Overview: You are tasked with designing a small ETL pipeline and building some SQL queries that will help an organization like Samaritan improve its data operations. The data you're working with relates to a fictional system used to track Members, their goals, and the rewards they receive for achieving those goals.
—--------------------------------
You have three CSV files that represent different tables in the database:
A) members.csv: Information about the Members (e.g., people experiencing homelessness).
member_id, name, email, joined_at, city
1, John Doe, [email protected], 2023-01-15, Seattle
2, Jane Smith, [email protected], 2023-02-20, New York
3, Carlos Lee, [email protected], 2023-03-10, Los Angeles
B) goals.csv: Information about the goals that Members are working towards.
goal_id, member_id, goal_type, target_date, status
101, 1, housing, 2023-06-01, Completed
102, 2, employment, 2023-05-15, In Progress
103, 3, healthcare, 2023-04-20, Completed
C) rewards.csv: Information about rewards issued to Members for completing goals.
reward_id, goal_id, reward_type, amount, date_issued
201, 101, Voucher, 50.00, 2023-06-05
202, 103, Voucher, 30.00, 2023-04-25
- Schema Design: Based on the CSVs above, create a data model that will support storing and querying this information in a relational database (e.g., PostgreSQL).
- Include Tables: Members, Goals, Rewards
- Describe the relationships between the tables.
- Indicate any indexes or optimizations you would apply for performance (e.g., for frequent queries related to Member progress or rewards issuance).
- ETL Pipeline: Design an ETL pipeline to load these CSV files into your database.
- Assume that the data will be available as CSV files in an AWS S3 bucket (you can simulate this process by imagining the CSVs as input files).
- Write a Python script that would:
- Download these files from S3 (assume the CSVs are stored in the samaritan-data bucket).
- Process the CSVs and load the data into your PostgreSQL database.
- Apply basic data validation (e.g., no missing member IDs, valid email format, target date in the future).
- Bonus: If you have AWS experience, suggest how you might scale this pipeline for larger datasets, and consider error handling or retry logic.
Now that your data is in the database, write the following SQL queries:
- Query 1: Find the number of Members by city who have completed at least one goal.
- Output:
city, number_of_members
- Output:
- Query 2: For each Member, calculate the total reward amount they’ve received for completed goals.
- Output:
member_id, name, total_rewards
- Only include rewards for goals marked as Completed.
- Output:
- Query 3: Write a query that returns all Members who have not yet completed their Healthcare goal.
- Output:
member_id, name, goal_status
- Output:
- Query 4: Identify the top 3 goals (by
goal_type
) that have the highest total reward amount issued, and show the total reward for each goal.- Output:
goal_type, total_rewards
- Output:
- Bonus Query: Optimize the following query that frequently runs on your database, which has performance issues. Given that
rewards
has many records and the goal is to join withgoals
andmembers
, rewrite this query to improve its performance. Consider indexing, query optimization, or restructuring the query for faster execution.

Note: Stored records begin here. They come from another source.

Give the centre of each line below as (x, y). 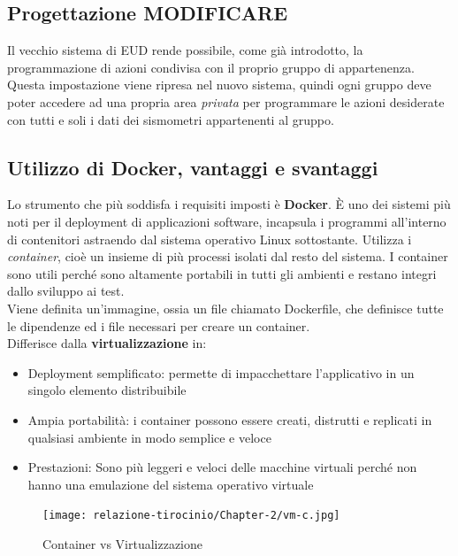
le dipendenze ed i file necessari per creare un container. (159, 325)
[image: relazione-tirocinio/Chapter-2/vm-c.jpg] (191, 516)
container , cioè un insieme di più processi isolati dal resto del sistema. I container (228, 256)
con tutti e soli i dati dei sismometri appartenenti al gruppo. (171, 119)
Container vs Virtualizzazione (122, 543)
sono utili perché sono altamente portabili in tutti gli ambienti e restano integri (222, 273)
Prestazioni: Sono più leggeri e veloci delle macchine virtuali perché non (222, 467)
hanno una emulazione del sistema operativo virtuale (171, 484)
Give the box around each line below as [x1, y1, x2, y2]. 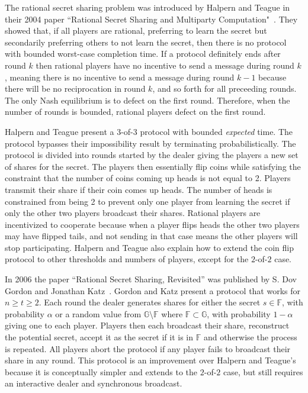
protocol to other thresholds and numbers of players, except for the [5, 253, 249, 265]
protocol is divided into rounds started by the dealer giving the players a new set [5, 149, 299, 161]
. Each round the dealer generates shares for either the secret [38, 296, 261, 308]
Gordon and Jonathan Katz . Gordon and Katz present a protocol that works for [5, 284, 301, 297]
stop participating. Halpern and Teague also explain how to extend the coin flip [5, 241, 294, 253]
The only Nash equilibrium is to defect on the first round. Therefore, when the [5, 94, 290, 106]
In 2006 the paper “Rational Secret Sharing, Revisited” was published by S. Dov [5, 273, 297, 285]
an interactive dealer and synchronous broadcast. [5, 377, 182, 389]
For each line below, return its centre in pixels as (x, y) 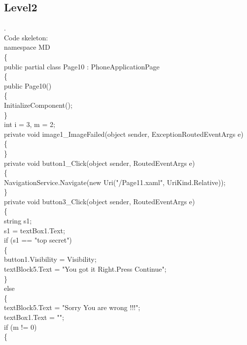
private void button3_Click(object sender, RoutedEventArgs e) (100, 201)
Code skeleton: (26, 37)
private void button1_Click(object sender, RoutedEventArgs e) (100, 163)
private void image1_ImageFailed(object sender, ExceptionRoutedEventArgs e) (124, 134)
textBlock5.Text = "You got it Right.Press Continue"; (85, 269)
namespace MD (27, 47)
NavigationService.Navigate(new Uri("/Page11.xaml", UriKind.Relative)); (115, 182)
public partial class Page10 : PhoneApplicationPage (82, 66)
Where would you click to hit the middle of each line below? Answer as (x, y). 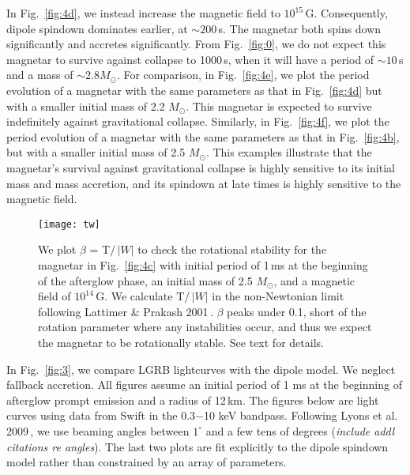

SELECT m.name, g.goal_type, r.amount
FROM members m
JOIN goals g ON m.member_id = g.member_id
JOIN rewards r ON g.goal_id = r.goal_id
WHERE g.status = 'Completed' AND r.date_issued > '2023-01-01'
ORDER BY r.amount DESC;
Submission Guidelines: Please submit the following:
- A SQL file that contains the queries you’ve written.
- A Python script (or pseudocode if you prefer) that implements the ETL pipeline (including CSV parsing, database connection, and data insertion). If you use any external libraries (e.g., psycopg2 for PostgreSQL), please include the installation instructions.
- A brief data model diagram (e.g., ERD) showing the structure of the database and relationships between the tables.
- Any assumptions you made while designing the system or solving the queries.